--- GIVEN ENTRIES Enclosed Below ---

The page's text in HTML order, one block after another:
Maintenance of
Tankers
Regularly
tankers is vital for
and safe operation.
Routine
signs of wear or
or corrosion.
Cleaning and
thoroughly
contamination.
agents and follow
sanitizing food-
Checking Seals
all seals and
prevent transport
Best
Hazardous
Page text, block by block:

--- End of Enclosed GIVEN ENTRIES ---
--- GIVEN ENTRIES Enclosed Below ---

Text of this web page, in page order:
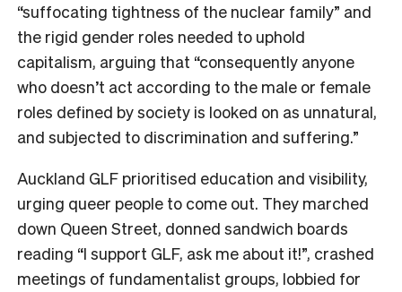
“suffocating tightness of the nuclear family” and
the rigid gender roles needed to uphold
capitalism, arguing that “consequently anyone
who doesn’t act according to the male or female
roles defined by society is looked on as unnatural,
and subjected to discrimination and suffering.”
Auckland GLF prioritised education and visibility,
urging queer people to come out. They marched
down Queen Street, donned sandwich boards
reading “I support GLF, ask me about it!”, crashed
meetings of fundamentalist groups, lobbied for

--- End of Enclosed GIVEN ENTRIES ---
--- GIVEN ENTRIES Enclosed Below ---

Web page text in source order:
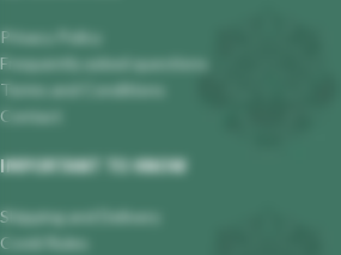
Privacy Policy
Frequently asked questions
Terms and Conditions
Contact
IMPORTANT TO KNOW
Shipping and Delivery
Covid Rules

--- End of Enclosed GIVEN ENTRIES ---

§ **PROBLEM TO WORK ON**
Give again exactly, and only, the lines above starting at the one with "The page's text" and ending at the one with "Page text, block".

§ **ANSWER TO THIS TASK**
The page's text in HTML order, one block after another:
Maintenance of
Tankers
Regularly
tankers is vital for
and safe operation.
Routine
signs of wear or
or corrosion.
Cleaning and
thoroughly
contamination.
agents and follow
sanitizing food-
Checking Seals
all seals and
prevent transport
Best
Hazardous
Page text, block by block:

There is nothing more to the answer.